_Description of the task_: Please repeat exactly the lines below from the line with "The wear of" to the line with "queue_type PopTail (void) [47, 23]", including both, and leave out every picture.

(Stored data)

***

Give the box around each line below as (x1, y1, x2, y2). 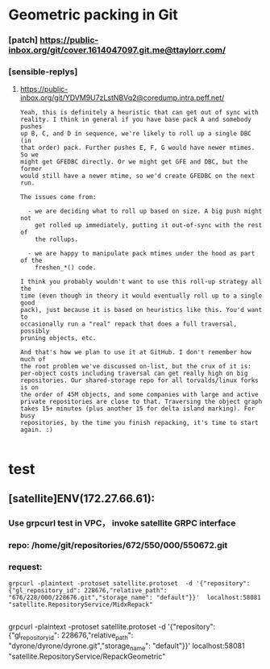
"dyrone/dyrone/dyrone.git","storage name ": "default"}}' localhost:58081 (8, 641, 245, 652)
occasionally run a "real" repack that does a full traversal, (19, 320, 238, 328)
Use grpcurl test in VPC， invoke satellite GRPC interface (8, 517, 236, 529)
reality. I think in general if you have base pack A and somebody (19, 115, 251, 124)
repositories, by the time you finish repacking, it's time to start (19, 419, 260, 427)
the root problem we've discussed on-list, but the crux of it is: (19, 363, 251, 371)
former (19, 165, 43, 173)
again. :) (19, 426, 54, 434)
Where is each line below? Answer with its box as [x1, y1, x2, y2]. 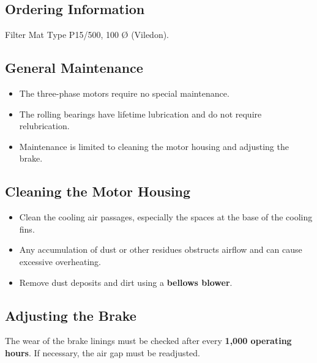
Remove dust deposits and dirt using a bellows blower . [19, 275, 233, 288]
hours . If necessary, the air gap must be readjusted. [5, 346, 200, 359]
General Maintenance [5, 58, 143, 77]
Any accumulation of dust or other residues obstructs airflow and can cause [19, 243, 302, 256]
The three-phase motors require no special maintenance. [19, 87, 229, 99]
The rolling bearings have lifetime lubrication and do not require [19, 107, 262, 120]
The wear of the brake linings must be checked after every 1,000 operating [5, 334, 292, 347]
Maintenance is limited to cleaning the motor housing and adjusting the [19, 140, 289, 152]
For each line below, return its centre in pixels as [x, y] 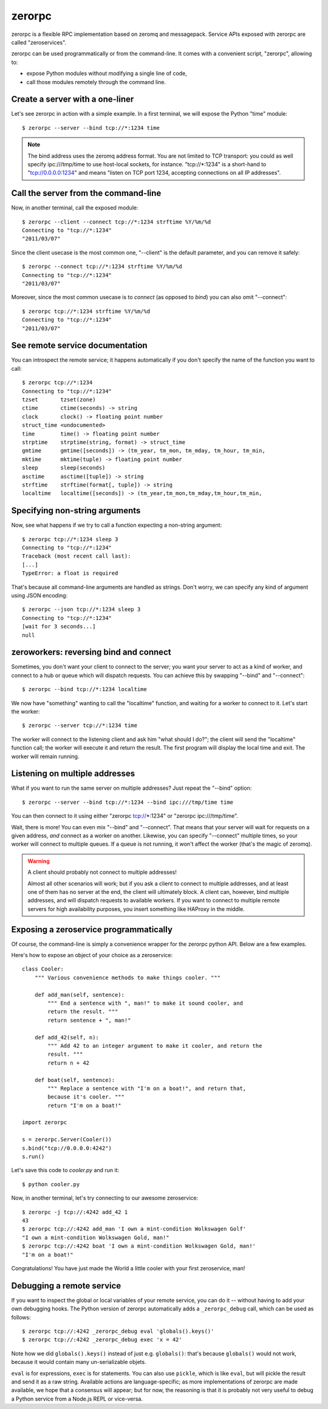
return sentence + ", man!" [89, 1020]
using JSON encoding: [39, 595]
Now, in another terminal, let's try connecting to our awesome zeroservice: [105, 1198]
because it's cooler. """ [86, 1097]
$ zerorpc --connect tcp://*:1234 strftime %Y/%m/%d [102, 267]
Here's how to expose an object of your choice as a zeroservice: [92, 955]
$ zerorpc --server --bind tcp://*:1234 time [91, 128]
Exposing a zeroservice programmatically [92, 929]
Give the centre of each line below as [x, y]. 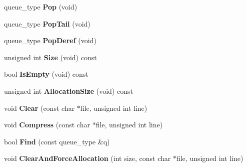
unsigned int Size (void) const [50, 57]
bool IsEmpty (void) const [46, 74]
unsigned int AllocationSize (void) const [68, 91]
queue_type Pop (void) [41, 7]
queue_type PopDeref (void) [50, 40]
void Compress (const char [47, 125]
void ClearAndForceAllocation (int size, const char [87, 158]
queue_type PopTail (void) [47, 23]
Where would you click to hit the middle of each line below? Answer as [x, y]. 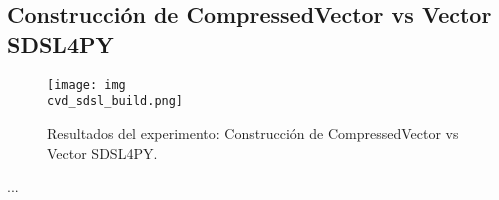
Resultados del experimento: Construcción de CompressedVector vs [253, 132]
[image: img [86, 84]
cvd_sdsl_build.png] [115, 101]
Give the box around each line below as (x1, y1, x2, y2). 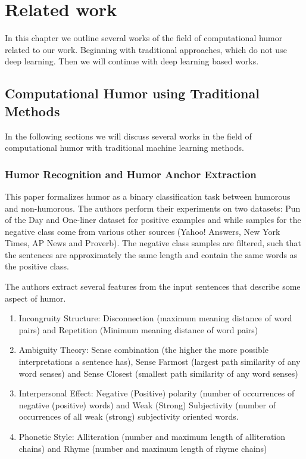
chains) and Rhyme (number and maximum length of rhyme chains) (18, 442, 267, 454)
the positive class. (5, 260, 69, 272)
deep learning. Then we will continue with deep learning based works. (5, 55, 259, 67)
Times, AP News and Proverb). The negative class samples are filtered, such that (5, 237, 302, 249)
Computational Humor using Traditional (5, 84, 260, 103)
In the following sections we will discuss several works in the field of (5, 129, 252, 142)
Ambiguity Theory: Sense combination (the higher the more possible (18, 343, 268, 356)
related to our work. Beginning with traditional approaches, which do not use (5, 43, 287, 55)
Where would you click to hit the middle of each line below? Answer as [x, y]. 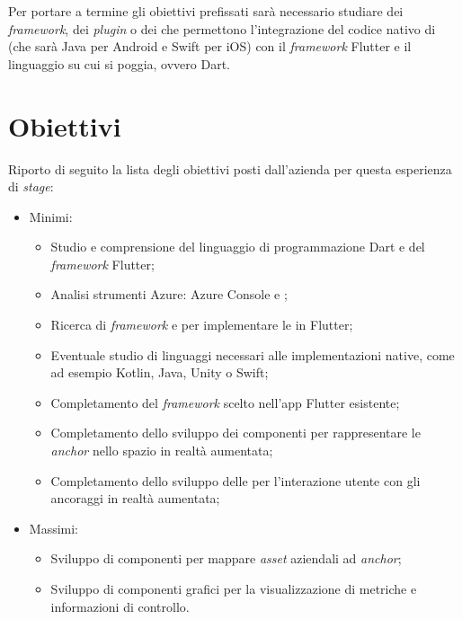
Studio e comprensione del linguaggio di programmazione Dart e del [238, 247]
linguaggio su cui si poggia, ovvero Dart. [120, 63]
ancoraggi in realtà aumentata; [135, 498]
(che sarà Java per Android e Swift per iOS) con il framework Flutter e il [210, 46]
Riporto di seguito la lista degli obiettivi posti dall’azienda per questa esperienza [230, 168]
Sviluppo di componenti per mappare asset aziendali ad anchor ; [226, 558]
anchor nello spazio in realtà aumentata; [162, 451]
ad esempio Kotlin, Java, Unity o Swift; [160, 372]
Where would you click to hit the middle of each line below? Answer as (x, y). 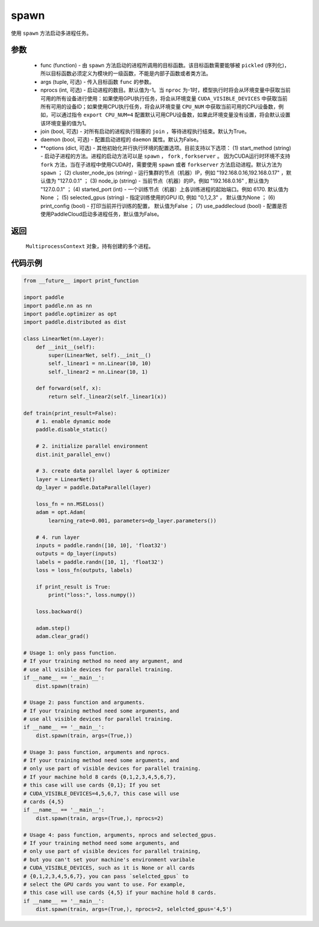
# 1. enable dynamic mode (73, 422)
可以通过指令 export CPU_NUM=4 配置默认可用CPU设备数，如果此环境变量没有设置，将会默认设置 (170, 115)
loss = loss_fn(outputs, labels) (84, 570)
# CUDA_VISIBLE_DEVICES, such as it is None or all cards (109, 868)
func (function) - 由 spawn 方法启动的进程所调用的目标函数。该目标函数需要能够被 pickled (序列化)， (165, 65)
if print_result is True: (73, 587)
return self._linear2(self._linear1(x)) (108, 396)
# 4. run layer (58, 537)
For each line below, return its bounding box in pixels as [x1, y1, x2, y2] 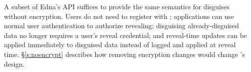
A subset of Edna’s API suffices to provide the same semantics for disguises [4, 1, 230, 11]
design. [4, 58, 25, 69]
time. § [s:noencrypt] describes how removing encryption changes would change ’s [4, 49, 245, 59]
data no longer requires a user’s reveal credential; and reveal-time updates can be [4, 30, 247, 40]
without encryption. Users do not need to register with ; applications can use [4, 11, 234, 21]
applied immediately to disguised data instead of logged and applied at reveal [4, 39, 236, 50]
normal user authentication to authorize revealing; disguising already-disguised [4, 20, 239, 31]
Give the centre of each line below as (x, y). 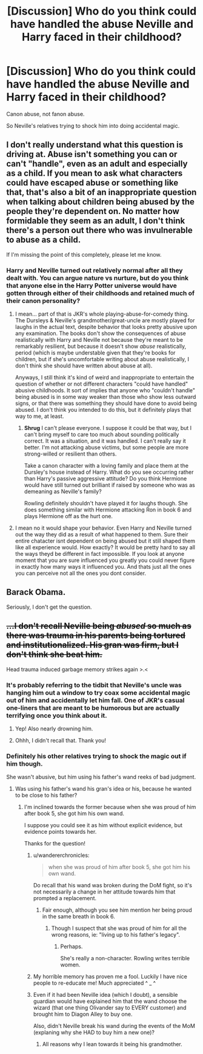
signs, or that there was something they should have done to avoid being (106, 403)
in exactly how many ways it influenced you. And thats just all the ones (103, 567)
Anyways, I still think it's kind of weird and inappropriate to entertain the (105, 378)
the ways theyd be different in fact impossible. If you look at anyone (100, 554)
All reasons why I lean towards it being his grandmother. (112, 1044)
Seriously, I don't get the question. (49, 607)
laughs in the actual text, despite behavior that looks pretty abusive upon (106, 327)
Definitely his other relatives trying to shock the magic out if (96, 756)
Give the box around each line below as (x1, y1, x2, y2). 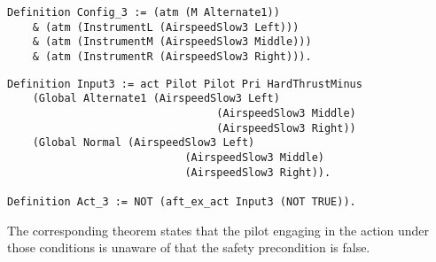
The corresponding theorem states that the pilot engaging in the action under (7, 220, 430, 239)
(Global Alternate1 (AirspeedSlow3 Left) (32, 92, 280, 105)
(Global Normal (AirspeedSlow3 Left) (32, 136, 255, 150)
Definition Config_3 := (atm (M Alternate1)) (7, 6, 280, 19)
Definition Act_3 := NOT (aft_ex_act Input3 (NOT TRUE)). (7, 195, 356, 208)
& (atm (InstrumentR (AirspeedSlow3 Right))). (32, 50, 312, 63)
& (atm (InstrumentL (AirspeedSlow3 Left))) (32, 20, 300, 34)
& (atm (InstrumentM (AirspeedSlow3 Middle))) (32, 35, 312, 49)
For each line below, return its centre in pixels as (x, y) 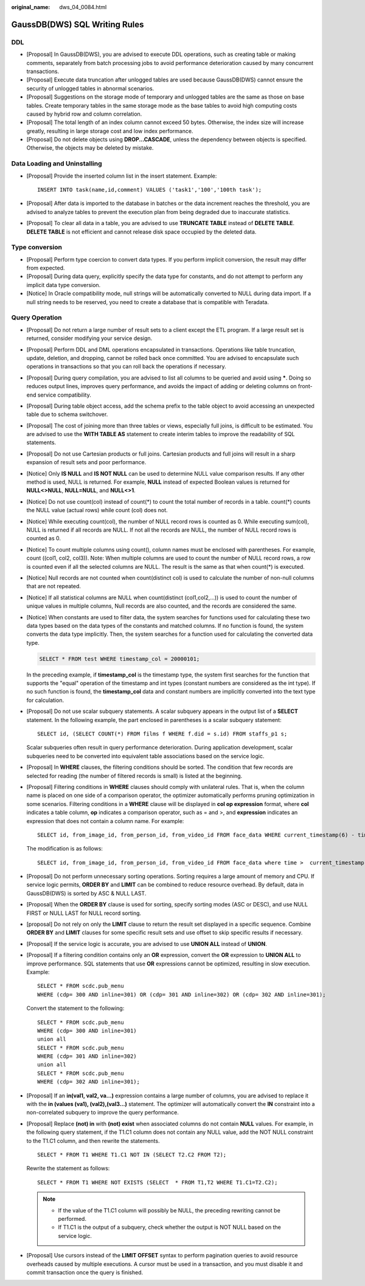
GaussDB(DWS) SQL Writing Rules (78, 24)
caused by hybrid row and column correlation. (84, 114)
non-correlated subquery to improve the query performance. (103, 1113)
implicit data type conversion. (64, 285)
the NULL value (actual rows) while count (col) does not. (97, 510)
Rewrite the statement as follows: (68, 1169)
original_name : (31, 7)
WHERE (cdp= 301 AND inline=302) (87, 1056)
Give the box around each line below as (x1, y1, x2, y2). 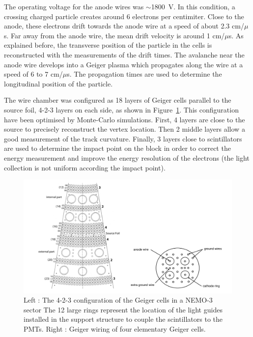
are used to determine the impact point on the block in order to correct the (4, 143, 231, 153)
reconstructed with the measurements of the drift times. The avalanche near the (4, 49, 245, 59)
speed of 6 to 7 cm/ (4, 69, 63, 79)
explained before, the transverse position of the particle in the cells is (4, 40, 212, 50)
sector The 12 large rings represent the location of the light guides (24, 304, 223, 314)
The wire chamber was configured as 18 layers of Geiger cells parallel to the (4, 95, 231, 105)
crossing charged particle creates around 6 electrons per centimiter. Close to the (4, 11, 244, 21)
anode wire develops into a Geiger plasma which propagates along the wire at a (4, 59, 243, 69)
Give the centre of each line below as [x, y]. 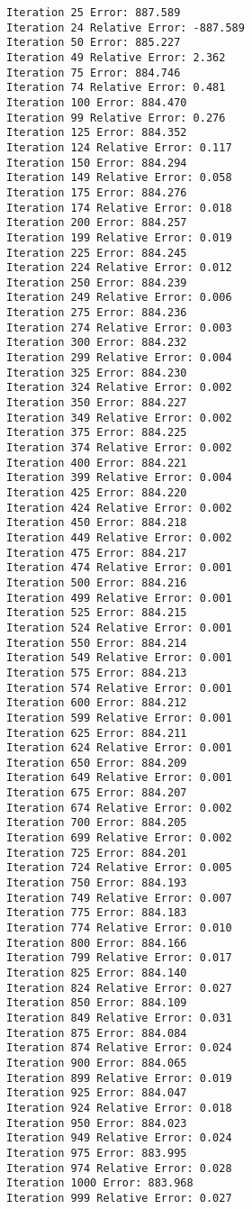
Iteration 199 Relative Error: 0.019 [119, 237]
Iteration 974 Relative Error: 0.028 [119, 1168]
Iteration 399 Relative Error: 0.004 [119, 478]
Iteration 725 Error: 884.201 [97, 853]
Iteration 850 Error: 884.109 [97, 1003]
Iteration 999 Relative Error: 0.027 [119, 1198]
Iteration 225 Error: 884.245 [97, 253]
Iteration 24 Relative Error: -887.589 [126, 27]
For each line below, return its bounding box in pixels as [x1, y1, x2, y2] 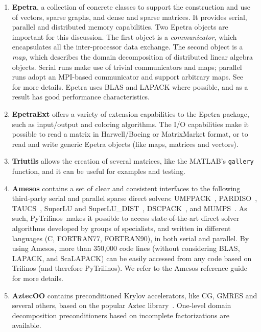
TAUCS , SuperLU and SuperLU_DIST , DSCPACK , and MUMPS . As [12, 202, 247, 213]
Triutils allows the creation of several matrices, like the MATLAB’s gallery [12, 156, 254, 166]
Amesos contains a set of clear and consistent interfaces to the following [12, 183, 241, 193]
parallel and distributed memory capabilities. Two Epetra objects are [12, 21, 228, 32]
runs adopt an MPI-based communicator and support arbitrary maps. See [12, 71, 244, 82]
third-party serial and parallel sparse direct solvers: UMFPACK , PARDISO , [12, 193, 257, 203]
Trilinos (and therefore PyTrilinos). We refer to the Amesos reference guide [12, 263, 247, 273]
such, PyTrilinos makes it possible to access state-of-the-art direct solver [12, 213, 240, 223]
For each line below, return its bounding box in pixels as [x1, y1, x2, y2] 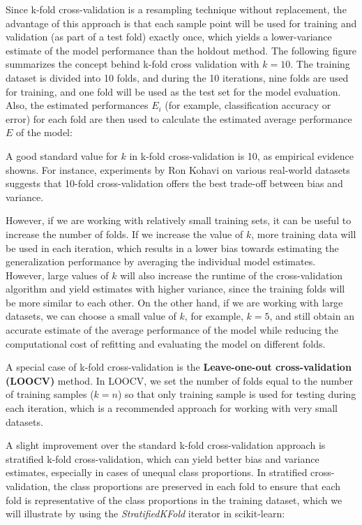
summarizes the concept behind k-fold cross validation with [6, 57, 259, 71]
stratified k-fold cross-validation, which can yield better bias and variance [6, 451, 319, 466]
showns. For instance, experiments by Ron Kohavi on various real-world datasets [6, 162, 350, 177]
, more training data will [251, 226, 356, 241]
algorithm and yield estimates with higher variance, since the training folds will [6, 281, 345, 296]
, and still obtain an [269, 309, 354, 323]
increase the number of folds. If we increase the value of [6, 226, 243, 241]
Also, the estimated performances [6, 98, 149, 112]

***

_Answer box_:
The wear of the brake linings must be checked after every 1,000 operating [5, 334, 292, 347]
Maintenance is limited to cleaning the motor housing and adjusting the [19, 140, 289, 152]
For each line below, return its centre in pixels as [x, y] 
return sentence + ", man!" [89, 1020]
using JSON encoding: [39, 595]
Now, in another terminal, let's try connecting to our awesome zeroservice: [105, 1198]
because it's cooler. """ [86, 1097]
$ zerorpc --connect tcp://*:1234 strftime %Y/%m/%d [102, 267]
Here's how to expose an object of your choice as a zeroservice: [92, 955]
$ zerorpc --server --bind tcp://*:1234 time [91, 128]
Exposing a zeroservice programmatically [92, 929]
Give the centre of each line below as [x, y]. 
unsigned int Size (void) const [50, 57]
bool IsEmpty (void) const [46, 74]
unsigned int AllocationSize (void) const [68, 91]
queue_type Pop (void) [41, 7]
queue_type PopDeref (void) [50, 40]
void Compress (const char [47, 125]
void ClearAndForceAllocation (int size, const char [87, 158]
queue_type PopTail (void) [47, 23]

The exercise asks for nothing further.